**Exercise requirements**:
Please copy every line of the records below that holds the word "allows".

[Stored data]

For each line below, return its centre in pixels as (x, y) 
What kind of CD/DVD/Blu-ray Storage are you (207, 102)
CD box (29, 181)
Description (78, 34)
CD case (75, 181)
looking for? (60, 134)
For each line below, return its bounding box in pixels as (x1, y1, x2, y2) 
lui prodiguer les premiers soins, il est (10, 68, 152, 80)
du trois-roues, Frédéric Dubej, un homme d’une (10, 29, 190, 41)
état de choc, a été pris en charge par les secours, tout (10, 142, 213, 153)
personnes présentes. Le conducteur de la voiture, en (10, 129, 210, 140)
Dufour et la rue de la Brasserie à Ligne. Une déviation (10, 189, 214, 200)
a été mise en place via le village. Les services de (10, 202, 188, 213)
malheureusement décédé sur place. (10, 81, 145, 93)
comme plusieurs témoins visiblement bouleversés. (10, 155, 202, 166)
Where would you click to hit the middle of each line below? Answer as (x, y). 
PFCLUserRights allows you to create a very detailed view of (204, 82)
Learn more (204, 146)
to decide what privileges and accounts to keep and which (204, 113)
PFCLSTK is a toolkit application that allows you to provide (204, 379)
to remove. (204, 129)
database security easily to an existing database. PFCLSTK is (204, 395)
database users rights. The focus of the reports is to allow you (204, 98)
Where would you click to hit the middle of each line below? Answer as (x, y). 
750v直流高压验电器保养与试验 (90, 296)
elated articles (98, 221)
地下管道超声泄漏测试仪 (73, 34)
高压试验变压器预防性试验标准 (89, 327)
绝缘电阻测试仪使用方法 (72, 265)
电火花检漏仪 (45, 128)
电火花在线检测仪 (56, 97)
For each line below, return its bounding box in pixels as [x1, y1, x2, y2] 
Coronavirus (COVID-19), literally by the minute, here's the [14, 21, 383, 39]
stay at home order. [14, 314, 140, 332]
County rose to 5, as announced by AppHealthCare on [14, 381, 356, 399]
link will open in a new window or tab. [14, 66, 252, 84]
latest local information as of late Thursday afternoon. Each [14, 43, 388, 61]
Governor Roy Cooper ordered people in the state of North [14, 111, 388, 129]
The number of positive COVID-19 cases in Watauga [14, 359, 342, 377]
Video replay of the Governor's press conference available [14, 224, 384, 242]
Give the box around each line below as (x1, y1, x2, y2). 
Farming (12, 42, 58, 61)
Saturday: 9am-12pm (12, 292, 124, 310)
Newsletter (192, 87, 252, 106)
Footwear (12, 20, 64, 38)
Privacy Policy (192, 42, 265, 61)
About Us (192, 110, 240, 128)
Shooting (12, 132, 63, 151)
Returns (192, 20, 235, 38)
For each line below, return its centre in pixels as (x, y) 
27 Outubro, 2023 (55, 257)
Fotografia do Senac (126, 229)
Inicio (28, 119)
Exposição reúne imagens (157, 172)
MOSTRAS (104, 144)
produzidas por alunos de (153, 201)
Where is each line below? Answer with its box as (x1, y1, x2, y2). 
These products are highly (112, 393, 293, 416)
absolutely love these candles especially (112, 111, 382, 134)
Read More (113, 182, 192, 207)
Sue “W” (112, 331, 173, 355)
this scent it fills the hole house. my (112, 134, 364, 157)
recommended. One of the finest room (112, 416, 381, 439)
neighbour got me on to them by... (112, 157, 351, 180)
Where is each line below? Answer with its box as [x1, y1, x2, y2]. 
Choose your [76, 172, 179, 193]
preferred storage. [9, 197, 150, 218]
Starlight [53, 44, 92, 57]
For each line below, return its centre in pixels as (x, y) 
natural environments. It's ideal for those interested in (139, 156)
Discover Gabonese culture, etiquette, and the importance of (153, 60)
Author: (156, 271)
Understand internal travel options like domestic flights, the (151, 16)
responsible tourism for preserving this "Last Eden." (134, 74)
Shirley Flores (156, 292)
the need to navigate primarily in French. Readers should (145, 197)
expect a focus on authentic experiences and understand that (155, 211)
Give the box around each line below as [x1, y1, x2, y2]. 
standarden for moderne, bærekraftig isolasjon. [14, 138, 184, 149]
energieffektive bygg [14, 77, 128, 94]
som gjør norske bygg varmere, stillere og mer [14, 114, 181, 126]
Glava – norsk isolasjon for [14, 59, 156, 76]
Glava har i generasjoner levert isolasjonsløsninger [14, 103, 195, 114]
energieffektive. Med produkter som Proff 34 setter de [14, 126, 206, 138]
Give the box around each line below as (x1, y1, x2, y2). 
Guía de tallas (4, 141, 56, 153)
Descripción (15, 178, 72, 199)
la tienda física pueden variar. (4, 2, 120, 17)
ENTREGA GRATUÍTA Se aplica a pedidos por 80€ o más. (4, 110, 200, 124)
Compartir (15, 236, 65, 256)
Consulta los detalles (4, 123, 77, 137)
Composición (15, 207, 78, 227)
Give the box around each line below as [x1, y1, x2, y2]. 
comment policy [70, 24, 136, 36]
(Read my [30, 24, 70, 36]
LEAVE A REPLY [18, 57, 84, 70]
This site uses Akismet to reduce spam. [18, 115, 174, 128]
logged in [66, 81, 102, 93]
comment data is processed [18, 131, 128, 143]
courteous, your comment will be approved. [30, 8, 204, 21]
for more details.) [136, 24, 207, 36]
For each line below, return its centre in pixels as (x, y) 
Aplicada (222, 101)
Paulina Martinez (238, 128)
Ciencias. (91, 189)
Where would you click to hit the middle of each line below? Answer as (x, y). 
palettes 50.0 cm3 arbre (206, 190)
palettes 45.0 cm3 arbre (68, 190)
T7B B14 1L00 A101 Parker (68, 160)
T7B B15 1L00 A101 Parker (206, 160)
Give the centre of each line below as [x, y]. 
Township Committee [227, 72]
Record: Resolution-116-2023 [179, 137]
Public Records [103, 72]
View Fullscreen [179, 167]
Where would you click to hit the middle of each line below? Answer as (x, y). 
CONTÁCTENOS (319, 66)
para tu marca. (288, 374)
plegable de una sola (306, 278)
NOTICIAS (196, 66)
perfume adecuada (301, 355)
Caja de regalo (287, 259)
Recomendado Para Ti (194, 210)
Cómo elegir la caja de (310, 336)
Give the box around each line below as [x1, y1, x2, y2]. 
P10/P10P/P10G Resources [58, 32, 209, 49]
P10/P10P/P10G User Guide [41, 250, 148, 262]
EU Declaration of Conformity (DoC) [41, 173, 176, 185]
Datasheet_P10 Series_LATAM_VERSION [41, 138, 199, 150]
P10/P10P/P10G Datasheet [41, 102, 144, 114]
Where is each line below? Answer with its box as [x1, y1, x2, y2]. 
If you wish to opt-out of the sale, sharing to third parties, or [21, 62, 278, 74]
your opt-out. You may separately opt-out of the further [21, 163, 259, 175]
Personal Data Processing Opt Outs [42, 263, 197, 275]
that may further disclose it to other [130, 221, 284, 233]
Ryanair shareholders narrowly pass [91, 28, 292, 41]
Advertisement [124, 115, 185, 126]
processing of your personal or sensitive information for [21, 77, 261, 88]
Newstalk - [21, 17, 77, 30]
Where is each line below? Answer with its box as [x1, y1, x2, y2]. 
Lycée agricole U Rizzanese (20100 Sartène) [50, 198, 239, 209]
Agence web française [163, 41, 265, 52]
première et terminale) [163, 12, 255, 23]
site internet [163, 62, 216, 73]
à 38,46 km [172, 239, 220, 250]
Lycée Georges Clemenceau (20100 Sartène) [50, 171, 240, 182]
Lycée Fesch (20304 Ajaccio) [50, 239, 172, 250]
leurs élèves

**Solution for this exercise**:
PFCLUserRights allows you to create a very detailed view of (204, 82)
PFCLSTK is a toolkit application that allows you to provide (204, 379)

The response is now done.